We invite you to look at the photos and hear the cries of pain; as you will see, you need no scientific background to be able to interpret them – only a little common sense.

4. Shame in the eyes of our children:

We feel shame when we see that our children are being educated in an aggressive society which does not respect the environment. We live in an age shadowed by threats to an ecological balance and yet we permit the mistreatment of animals. bull fighting is symbolic of an irresponsible and contradictory attitude.

How are we going to be able to explain to future generations that our mistreatment of animals has become emblematic of our country. We must strive for a better future, a better world which is respectful, compassionate and sustainable.

5. Shamed by the absence of democracy:

The figures speak for themselves.

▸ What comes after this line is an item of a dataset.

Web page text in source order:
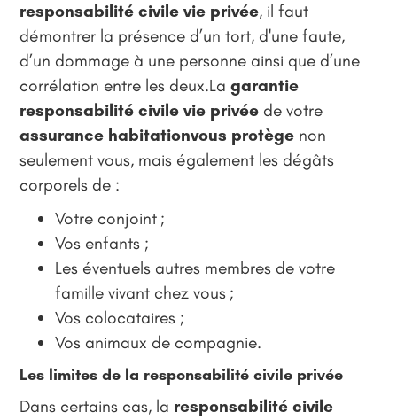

Why should we, the tax-payers who have reiterated our opposition to bull fighting, have to pay for the breeding of fighting bulls and the restoration of bull-rings and the related publicity?

There is 30% support for bull fighting but there is an equal number, 30% against it and the remaining 40% show no interest whatsoever. How are we to interpret these numbers?

We, 70% of the population, are paying for a bloodthirsty pastime of a mere fourth of the population of Spain. Is this not a shame that democracy is so absent? Is it not a shame that not only do we have to pay for bull fighting but that we also feel ashamed of it.